DateTime handling has a lot of sharp edges. Therefore, be as boring as possible when handling them

This is by no means an original thought. I’m certain many people reached the same conclusion, and in the same way - cutting themselves on something that could have been easily avoided. For the less-scarred, here are some examples for things that can wrong with dates, but you might not see them coming:

  1. Storing “naive” datetimes (no timezone) and having them passed between machines in different timezones, causing them to be treated as points in time
  2. DST and the reoccuring hour it brings at fall, making 01:30 happen twice
  3. In PHP, yyyy representing “2020” correctly, but one year later showing “2121”, as yy is a two-digit representation of the current year (are you looking for YYYY?)
  4. American and non-American date parsing (How would you read “03/07/22”? Which one is the month and which is the day?)
  5. Old timezone databases not having up-to-date DST times, causing an offset when doing date arithmatic on legacy machines
  6. The slight difference between nanoseconds and microseconds (1 micro = 1000 nano)

There are surely many more, complete with horror stories about discovering them at 3 am.

I might write more about what I’m doing to make DateTime handling more boring and therefore safer, but for this instance, settling on an explicit date format (no matter which one) would have saved me some trouble.

Back to the story

I currently had a different kind of problem - I already had a DB full of Java8-default-serialized dates.

Iterating over all of them and converting them to the “correct” format while the server is down is inviting a lot of pain, so no go.
The next reasonable path would be to centeralize all of our GSON callsites and set them explicitly to the Java8 datetime string for de/serializing, so I tried that. Much to my chagrin, I found that this broke other callsites, that were appreantly running on slightly different servers where the default was yet again different. This means that there was no single format string that covered all of our usecases. What do?

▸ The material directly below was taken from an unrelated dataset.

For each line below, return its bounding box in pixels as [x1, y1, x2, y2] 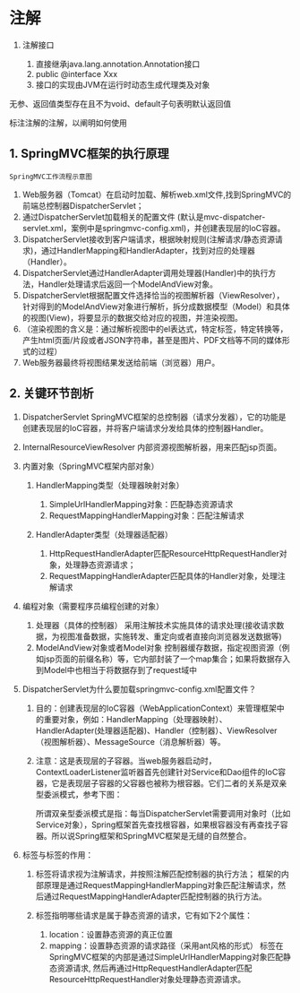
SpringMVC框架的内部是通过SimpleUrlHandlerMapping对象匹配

My final approach was replacing all of the GSON de/seralizers in our codebase to a bespoke one I built, that had a custom de/serializer for dates. It went approximately like this:

List<DateFormatter> readDateFormats = Arrays.asList(
    new DateFormatter("MMM d, yyyy, h:mm:ss a"), // The "main" formatstring I found from Java8
    new DateFormatter("MMM d, yyyy h:mm:ss a"), // Same for Java11
    new DateFormatter("yyyy-MM-dd'T'HH:mm:ss.SSSZ"), // Some format I like
    ... // All of the other formatstrings I found in our logfiles
);

DateFormatter writeDateFormat = new DateFormatter("MMM d, yyyy, h:mm:ss a");

Date deserializeDate(String string) {
    readDateFormats.stream().map(df -> {
        try {
            return df.parse(string);
        } catch (ParseException e) {
            return null;
        }
    }).filter(d -> d!=null).first();
}

String serializeDate(Date date) {
    return writeDateFormat.toString(date);
}

This solution has the following niceties:

  1. I can move the code to running under Java 8 or 11, and it won’t change its behavior.
  2. There is an explicit list of DateTime formats we support. If in the future we switch from GSON to another JSON de/serializer, we’ll know what we need to support and test against
  3. If I dicsover another DateTime format I need to support, I have a single place to add it in
  4. Changing the DateTime format we write is done in a single place and easily revertable (dates written in the new format can be easily supported even if we decide to not use it after a week)

We’re now happy campers (as far as JSON date parsing is concerned), future-proof and past-proof date-wise, and no one tries treating Nov as a number.